A Neurodynamic Algorithm for Energy Scheduling Game in Microgrid Distribution Networks

In this paper, a competitive energy scheduling strategy game of N-microgrids (MGs) inside a distributed network is considered. Each microgrid (MG) aims to maximize its profit under the noncooperative game frame. The strategy-making of each MG depends on its equipment constraints, the aggregate energy supplies of all MGs, and the energy balance of supplies and demands. To solve above discussed problem, a noncooperative game with linear coupled constraints and a distributed neurodynamic algorithm are proposed to seek the generalized Nash equilibrium (GNE).
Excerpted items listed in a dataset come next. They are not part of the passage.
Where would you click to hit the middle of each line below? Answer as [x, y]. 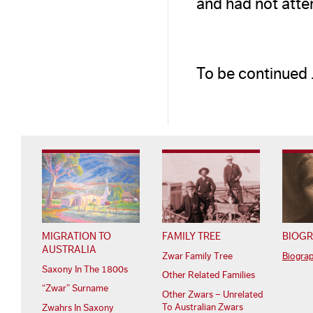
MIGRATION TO [77, 236]
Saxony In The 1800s [85, 269]
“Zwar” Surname [75, 289]
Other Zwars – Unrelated [213, 295]
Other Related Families [209, 276]
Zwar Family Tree [197, 256]
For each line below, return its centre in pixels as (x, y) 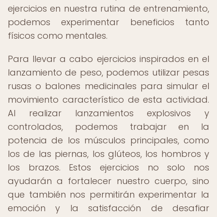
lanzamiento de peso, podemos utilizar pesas (108, 72)
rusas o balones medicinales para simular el (108, 86)
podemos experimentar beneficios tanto (108, 22)
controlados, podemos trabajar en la (108, 127)
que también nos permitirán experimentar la (108, 194)
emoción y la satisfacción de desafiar (108, 208)
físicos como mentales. (58, 36)
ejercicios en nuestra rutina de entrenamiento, (108, 8)
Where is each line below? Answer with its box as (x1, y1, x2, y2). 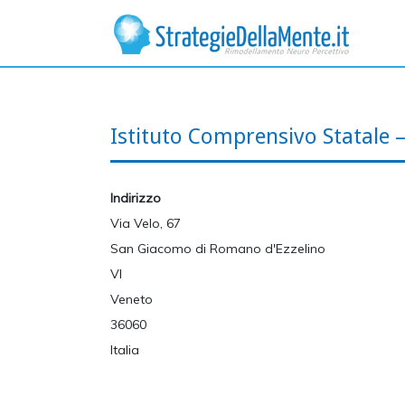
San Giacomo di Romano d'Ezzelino (110, 240, 325, 257)
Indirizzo (110, 190, 161, 206)
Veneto (110, 291, 153, 307)
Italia (110, 342, 139, 358)
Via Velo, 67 (110, 215, 181, 231)
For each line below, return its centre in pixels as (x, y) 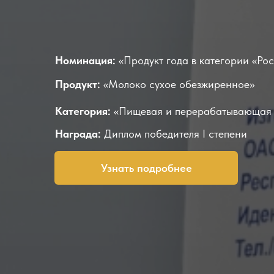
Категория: (83, 111)
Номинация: (85, 60)
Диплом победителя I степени (176, 134)
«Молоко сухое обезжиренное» (177, 84)
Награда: (80, 134)
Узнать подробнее (146, 168)
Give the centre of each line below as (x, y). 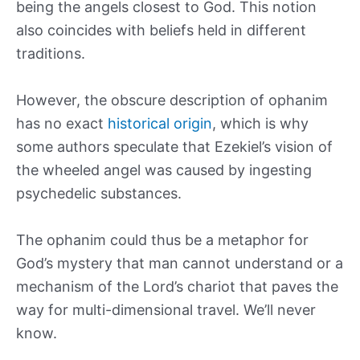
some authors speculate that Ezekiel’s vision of (174, 146)
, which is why (260, 123)
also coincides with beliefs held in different (161, 31)
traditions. (51, 54)
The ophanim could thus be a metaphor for (162, 239)
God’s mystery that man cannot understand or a (180, 263)
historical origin (160, 123)
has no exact (62, 123)
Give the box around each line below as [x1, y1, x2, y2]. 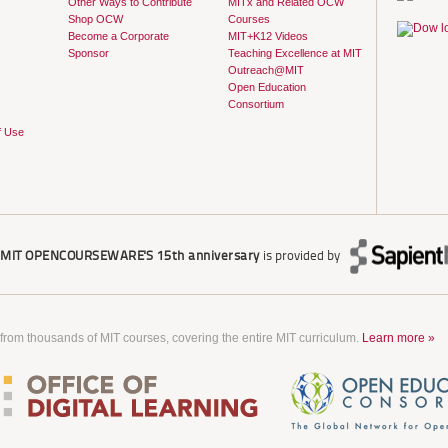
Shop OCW [67, 13, 123, 26]
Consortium [227, 98, 284, 111]
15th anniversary [153, 249, 260, 263]
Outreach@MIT [227, 64, 304, 77]
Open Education [227, 81, 306, 94]
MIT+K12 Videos [227, 30, 308, 43]
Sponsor [67, 47, 109, 60]
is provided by [259, 249, 343, 263]
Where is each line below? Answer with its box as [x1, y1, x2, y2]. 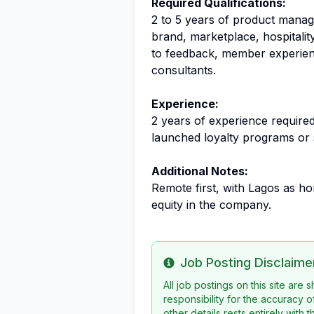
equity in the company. [151, 197, 271, 212]
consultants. [151, 62, 216, 77]
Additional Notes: [151, 163, 248, 178]
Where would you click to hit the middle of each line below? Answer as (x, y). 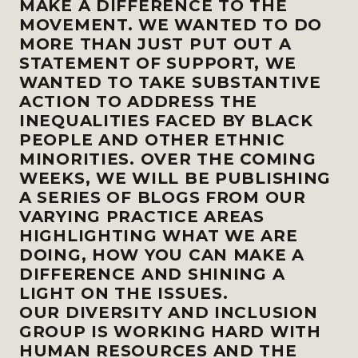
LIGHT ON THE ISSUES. (124, 293)
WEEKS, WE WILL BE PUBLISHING (175, 178)
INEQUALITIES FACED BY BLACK (166, 121)
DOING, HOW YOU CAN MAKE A (162, 255)
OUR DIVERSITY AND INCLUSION (169, 312)
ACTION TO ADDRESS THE (139, 101)
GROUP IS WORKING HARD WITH (170, 332)
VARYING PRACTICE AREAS (142, 217)
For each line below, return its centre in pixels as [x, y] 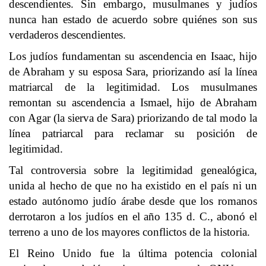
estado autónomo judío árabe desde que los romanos [133, 201]
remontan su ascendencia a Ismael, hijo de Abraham [133, 102]
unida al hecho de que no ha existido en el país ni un [133, 186]
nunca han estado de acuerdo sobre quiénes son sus [133, 19]
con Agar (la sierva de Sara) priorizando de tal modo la [133, 118]
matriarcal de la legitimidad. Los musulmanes [133, 87]
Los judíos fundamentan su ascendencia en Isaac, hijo [133, 56]
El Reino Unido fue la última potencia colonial [133, 253]
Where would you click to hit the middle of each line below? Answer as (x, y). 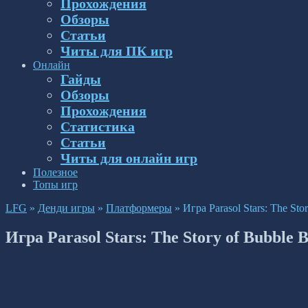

Besides, the correctness and convergence of the proposed algorithm are analyzed in detail. The effectiveness and feasibility of the proposed method are also illustrated via the simulation example.

This work is supported by Natural Science Foundation of China (Grant Nos: 61773320), Fundamental Research Funds for the Central Universities (Grant No. XDJK2020TY003), and also supported by the Natural Science Foundation Project of Chongqing CSTC (Grant No. cstc2018jcyjAX0583).

Authors and Affiliations

1. Chongqing Key Laboratory of Nonlinear Circuits and Intelligent Information Processing, College of Electronic and Information Engineering, Southwest University, Chongqing, 400715, China

   Shifan Wen & Xing He

2. School of Economic Information and Engineering, Southwestern University of Finance and Economics, Chengdu, 611130, China

   Shifan Wen

Corresponding author

Correspondence to Xing He.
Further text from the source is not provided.